TST: Add unit tests for scalers

angelsevillamol · angelsevillamol · commit 30138809af35 · 2025-09-02T11:19:00.000+02:00
diff --git a/orca_python/preprocessing/tests/__init__.py b/orca_python/preprocessing/tests/__init__.py
@@ -0,0 +1,3 @@
+"""Tests for the preprocessing module."""
+
+__all__ = []
diff --git a/orca_python/preprocessing/tests/test_scalers.py b/orca_python/preprocessing/tests/test_scalers.py
@@ -0,0 +1,171 @@
+"""Tests for the scaling functions in the preprocessing module."""
+
+import numpy as np
+import numpy.testing as npt
+import pytest
+
+from orca_python.preprocessing import apply_scaling, minmax_scale, standardize
+from orca_python.preprocessing.scalers import _validate_and_align
+from orca_python.testing import TEST_RANDOM_STATE
+
+
+@pytest.fixture
+def X_train():
+    """Create synthetic training data for testing."""
+    return np.random.RandomState(TEST_RANDOM_STATE).randn(100, 5)
+
+
+@pytest.fixture
+def X_test():
+    """Create synthetic test data for testing."""

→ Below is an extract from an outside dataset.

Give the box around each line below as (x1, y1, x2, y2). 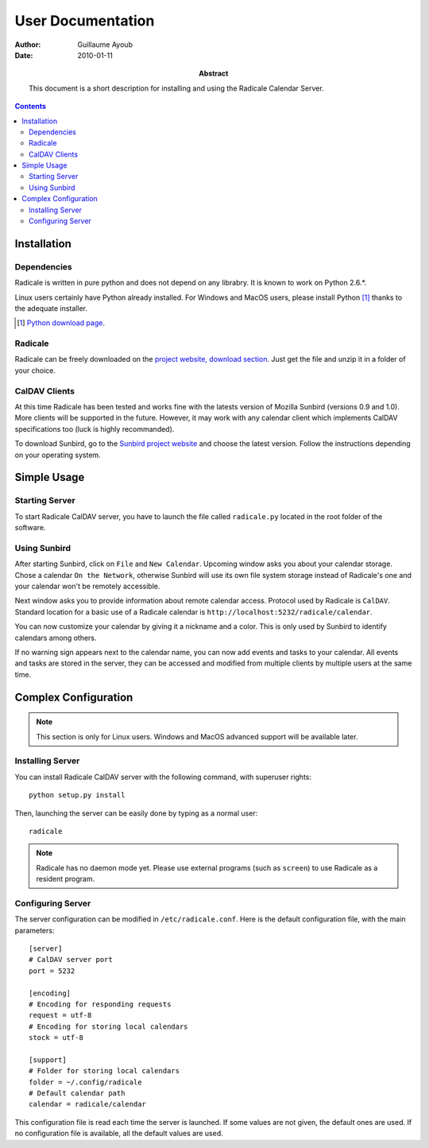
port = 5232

+    return np.random.RandomState(TEST_RANDOM_STATE).randn(50, 5)
+
+
+def test_validate_and_align_valid_inputs(X_train, X_test):
+    """Test _validate_and_align with valid matching inputs."""
+    X_train_valid, X_test_valid = _validate_and_align(X_train, X_test)
+
+    assert X_train_valid.shape == X_train.shape
+    assert X_test_valid.shape == X_test.shape
+    npt.assert_array_equal(X_train_valid, X_train)
+    npt.assert_array_equal(X_test_valid, X_test)
+
+
+def test_validate_and_align_none_test(X_train):
+    """Test _validate_and_align with None test data."""
+    X_train_valid, X_test_valid = _validate_and_align(X_train, None)
+
+    assert X_train_valid.shape == X_train.shape
+    assert X_test_valid is None
+    npt.assert_array_equal(X_train_valid, X_train)
+
+
+def test_validate_and_align_mismatched_features(X_train, X_test):
+    """Test _validate_and_align raises error for mismatched feature counts."""
+    X_invalid = X_test[:, :-1]
+
+    error_msg = "X_test has 4 features but X_train has 5."
+    with pytest.raises(ValueError, match=error_msg):
+        _validate_and_align(X_train, X_invalid)
+
+
+def test_validate_and_align_invalid_input():
+    """Test _validate_and_align raises error for invalid input types."""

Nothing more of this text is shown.